Please note: While the screens are somewhat different than the article and the process is fairly lengthy, the process does indeed work.

If all goes well, we can now login to our Okta homepage, in my case https://larkintuckerllc.okta.com, using the AWS bootstrap email, in my case example-aws@larkintuckerllc.com; the password is what we set in the OpenLDAP section.

Clicking on the AWS Single Sign-on button passes us through to the AWS SSO User Portal as before.

Please note: At this point, there is one thing that does not make sense; the Groups in AWS SSO, e.g., AWSAccountFactory, are not editable as they are configured as External identity provider.
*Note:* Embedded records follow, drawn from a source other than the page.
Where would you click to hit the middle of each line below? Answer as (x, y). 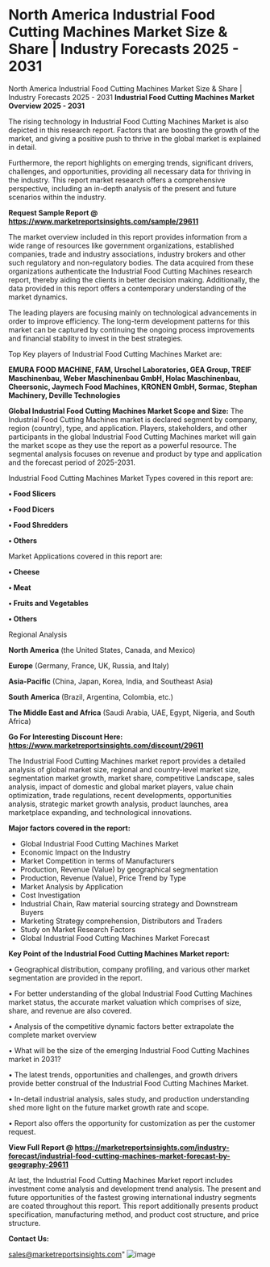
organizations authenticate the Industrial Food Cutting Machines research (130, 271)
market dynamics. (38, 297)
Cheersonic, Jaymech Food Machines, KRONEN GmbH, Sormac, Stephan (133, 387)
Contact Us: (29, 1238)
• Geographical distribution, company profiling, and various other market (129, 969)
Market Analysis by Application (71, 886)
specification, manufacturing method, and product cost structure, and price (134, 1214)
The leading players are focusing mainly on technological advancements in (133, 312)
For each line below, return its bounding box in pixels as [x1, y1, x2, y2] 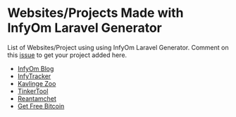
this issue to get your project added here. [7, 51, 128, 59]
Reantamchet [17, 94, 56, 103]
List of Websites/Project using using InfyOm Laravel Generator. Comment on [7, 43, 229, 51]
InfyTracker [17, 72, 51, 80]
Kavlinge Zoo [17, 79, 56, 87]
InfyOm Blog [17, 64, 54, 73]
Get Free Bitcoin [17, 101, 65, 110]
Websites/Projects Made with [7, 5, 185, 21]
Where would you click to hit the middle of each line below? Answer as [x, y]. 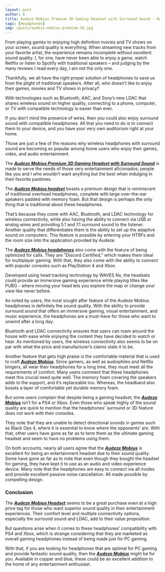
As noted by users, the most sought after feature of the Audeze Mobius [77, 301]
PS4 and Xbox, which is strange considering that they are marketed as [76, 533]
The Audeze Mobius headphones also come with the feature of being [76, 250]
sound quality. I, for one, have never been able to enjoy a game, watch [76, 58]
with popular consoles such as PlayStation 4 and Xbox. [61, 266]
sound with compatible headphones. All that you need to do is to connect [79, 123]
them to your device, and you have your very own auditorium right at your [80, 128]
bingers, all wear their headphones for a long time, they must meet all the [79, 367]
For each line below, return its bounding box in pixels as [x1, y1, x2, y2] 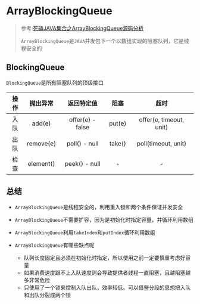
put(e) [109, 119, 127, 128]
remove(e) [26, 139, 57, 147]
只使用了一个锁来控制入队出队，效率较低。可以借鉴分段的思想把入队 [23, 284, 191, 291]
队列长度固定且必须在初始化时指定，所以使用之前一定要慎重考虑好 [23, 254, 186, 261]
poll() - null [66, 139, 99, 147]
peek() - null [64, 159, 101, 167]
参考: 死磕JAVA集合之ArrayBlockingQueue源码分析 [20, 24, 144, 32]
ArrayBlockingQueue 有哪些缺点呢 [14, 241, 95, 249]
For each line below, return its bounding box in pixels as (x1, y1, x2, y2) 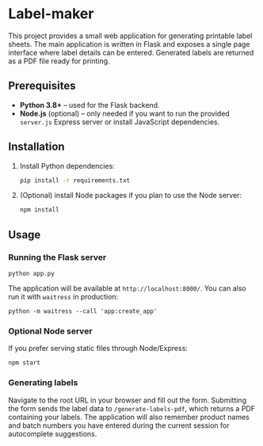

At the same time, the same Groups were automatically created in Okta but are not editable as they are managed automatically by Okta. Seem to be stuck in some sort of loop here. Will revisit later.

Creating a Developer and Developers Group

Now that we have everything in place, let us go through the exercise of creating a developer and a developers group; giving them read only access to all accounts.

As we did earlier, we first create the person and group resources in OpenLDAP.

$ ldapadd \
-x \
-D "cn=admin,dc=larkintuckerllc,dc=com" \
-w "ADMINISTRATOR_PASSWORD" \
-f FILE

We also set a password for the person.

$ ldappasswd \
-x \
-D "cn=admin,dc=larkintuckerllc,dc=com" \
-w "ADMINISTRATOR_PASSWORD" \
-S "uid=example-developer,ou=people,dc=larkintuckerllc,dc=com"

From the Okta Admin Console, we import the person and group using the menu Directory > Directory Integrations > LDAP > Import > Import Now. We Confirm the Assignment and Activate the person.

Next, as we want all developers to have access to the Okta AWS Single Sign-on application, we assign it to the developers group; menu Directory > Groups > developers > Applications. At this point, the developer appears in the AWS SSO configuration.

At this point, however, the developer has no access to any AWS accounts; let us remedy this.

From the Okta Admin Console, we use the following menu to push the developers group to AWS SSO; Applications > AWS Single Sign-on > Push Groups > Push Groups > Find groups by name.

At this point the developer group is visible in AWS SSO.

The last step is to then to grant the AWSReadyOnlyAccess Permission Set to the developers group using the menu; AWS SSO > AWS accounts > Assign users > Groups.

At this point we can login to our Okta homepage, in my case https://larkintuckerllc.okta.com, using the developer email, in my case example-developer@larkintuckerllc.com; the password is what we set in the OpenLDAP step above. Clicking on the AWS Single Sign-on button passes us through to the AWS SSO User Portal with the proper authorization.

Revisiting the AWSAccountFactory (and Others) Group

It turns out that one can fix the automatically created groups in Okta Admin Console by repeated the process we used to create the developers group, i.e., create and populate group in OpenLDAP, import it into Okta Admin Console, and then push it to AWS SSO. Here we have fixed the two groups that had members: AWSAccountFactory and AWSControlTowerAdmins.

The one sidebar here is that if you need to modify an OpenLDAP group; do not delete and recreate the group but rather modify it. For example, here is how to add the developer to the AWSControlTowerAdmins group:

$ ldapmodify -x -D "cn=admin,dc=larkintuckerllc,dc=com" -w "ADMINISTRATOR_PASSWORD" -f modify.ldif

with this file.

Wrap Up

Wow; this was a lot more complex that I imagined it would be.